Trigonometry (followed by geometry) is bungled. The usual trig functions are mentioned briefly in the second course. When Course 3, Unit 1 (presumably in September) introduces the trig functions on page 28, the sine, cosine or tangent of an angle are not defined in the student text. I never found a definition of the trig functions other than in the teacher's guide for Course 3. This introduction jumps to discussing the Law of Sines and the Law of Cosines without examing the most basic properties of trig functions, some of which are scattered through the textbook. Similar triangles (the basis of trigonometry) come in nearly 5 months later.

Perhaps the strongest year is Course 4, still in development as of May 1999. The first half of Course 4 includes a number of useful topics that are presented in a reasonably decent fashion, as long as you can tolerate a complete lack of defined mathematical terminology and several material errors in the physics discussions. The errors may be corrected in the final version, so these may not be important. However, the mathematical definitions are again hidden or omitted by intent.

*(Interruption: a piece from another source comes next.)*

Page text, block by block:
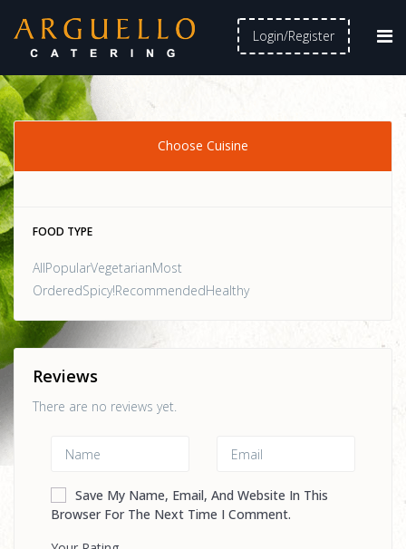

There is a great deal of statistical data at the Core Plus Mathematics Project which they claim supports the effectiveness of the program. This material is not compelling above the level associated with the placebo effect in pharmaceuticals. Certainly CPMP can be taught by a motivated teacher who will supplement the material appropriately. CPMP may have a valid use in locations where teachers need a great deal of support. The teacher's guides are quite detailed. If I liked the approach and presentation of the math, I would love these teacher's guides. However, a student cannot learn math from these books without a teacher. Just one day's absence can result in a gap that even a talented student has no way to patch without an outside meeting with the teacher.